Дивий Камень: старое название от первопроходцев-казаков, старое слово, означающее «удивительный, дивный», а в песнях и сказках — «лесной, дикий, дикорастущий», даже «девий», а также «неручной, недомашний». Все вместе это и есть поэзия.
Здесь уместно напомнить название первой книги Мандельштама: «Камень».
Кружевом, камень, будь
И паутиной стань:
Неба пустую грудь
Тонкой иглою рань.
Из исторического далека, по законам долговременной оптики, Дивий Камень напоминает и могильный холм, а также поставленное природой надгробье.
В чьих карих, скажи мне, не дивные стлались просторы —
грядою могильной вставали Уральские горы?
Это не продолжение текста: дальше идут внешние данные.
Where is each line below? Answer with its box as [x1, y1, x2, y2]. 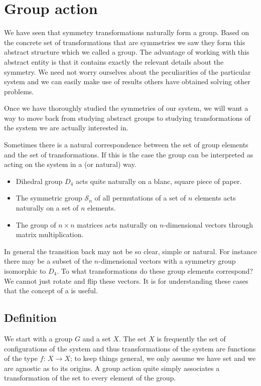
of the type [4, 353, 38, 363]
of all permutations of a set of [94, 192, 186, 203]
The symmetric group [16, 192, 82, 203]
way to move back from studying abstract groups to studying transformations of [4, 112, 251, 123]
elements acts [195, 192, 236, 203]
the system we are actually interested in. [4, 122, 128, 133]
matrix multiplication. [16, 229, 84, 240]
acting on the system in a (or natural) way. [4, 159, 137, 169]
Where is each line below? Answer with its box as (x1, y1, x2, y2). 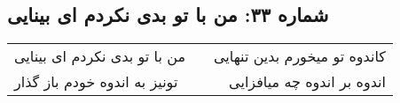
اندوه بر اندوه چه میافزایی (229, 71, 386, 92)
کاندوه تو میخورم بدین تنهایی (214, 46, 386, 67)
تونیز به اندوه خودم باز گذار (14, 71, 178, 92)

Рыжий вопрошал и в двух вариантах стихотворения «О чём молчат седые камни…»:
О чём молчат седые камни —
о боли нашей, может быть?
Дружок, их тяжесть так близка мне,
зачем я должен говорить,
а не молчать? Остынут губы,
потрескаются навсегда.
Каналы, грязь, заводы, трубы,
леса, пустыни, города —
не до стиха и не до прозы,
словарь земной до боли мал.
Я утром ранним с камня слёзы
ладонью хладной вытирал.
Второй вариант:
О чём молчат седые камни?
Зачем к молчанию глуха
земля? Их тяжесть так близка мне.
А что касается стиха —
в стихе всего важней молчанье, —
верны ли рифмы, не верны.
Что слово? Только ожиданье
красноречивой тишины.
Стих отличается от прозы
не только тем, что сир и мал.
Я утром ранним с камня слёзы
ладонью тёплой вытирал.
В ту пору он исторг целый каскад каменных стихов, посвященных Питеру:
…дождинка, как будто слеза,
упала Эвтерпе на грудь.
Стыжусь, опуская глаза,
теплее, чем надо, взглянуть —
уж слишком открыт этот вид
для сердца, увижу — сгорю.
Последнее, впрочем, болит
так нежно, что я говорю:
«Так значит, когда мы вдвоём
с тобою, и осень вокруг —
и камень в обличье твоём
не может не плакать, мой друг».
………………………………
…как будто я видел во сне
день пасмурный, день ледяной.
Вот лебедь на чёрной воде
и лебедь под чёрной водой —
два белых, как снег, близнеца
прелестных, по сути — одно…
Ты скажешь: «Не будет конца
у встречи». Хотелось бы, но
лишь стоит взлететь одному —
второй, не осилив стекла,
пойдёт, словно камень, ко дну,
терзая о камни крыла.
Дай я камнем замру —
на века, на века.
Дай стоять на ветру
и смотреть в облака.
Здесь опять-таки слышен Иннокентий Анненский, эхо его «Петербурга»:
Сочинил ли нас царский указ?
Потопить ли нас шведы забыли?
Вместо сказки в прошедшем у нас
Только камни да страшные были.
Только камни нам дал чародей,
Да Неву буро-желтого цвета,
Да пустыни немых площадей,
Где казнили людей до рассвета.
А что было у нас на земле,
Чем вознесся орел наш двуглавый,
В темных лаврах гигант на скале, —
Завтра станет ребячьей забавой.
…………………………………
Ни кремлей, ни чудес, ни святынь,
Ни миражей, ни слез, ни улыбки…
Только камни из мерзлых пустынь
Да сознанье проклятой ошибки.
А вот Урал у Рыжего с самого начала, в те же годы, был таким (строки из разных стихотворений в столбик):
На Урале дожди ядовиты.
… глухой Урал к безумству и злословью.
Урал научил меня не понимать вещей
элементарных.
Урал — мне страшно, жутко на Урале.
И тому подобное.
…Это было в июле 1994-го, на сухоложской базе геологической практики студентами руководил преподаватель Горного института Алексей Кузин (род. 1956), и ничего удивительного не было в том, что Кузин — сам поэт. К той поре они были, можно сказать, давними знакомцами: познакомились в начале февраля 1992-го. Кузин вел дневник. 21 февраля записано:
У него <Рыжего> явно выраженное драматическое мироощущение, образное мышление, свободное владение поэтической формой (за исключением некоторой небрежности в рифмовке). Но он еще очень молод и неуправляем.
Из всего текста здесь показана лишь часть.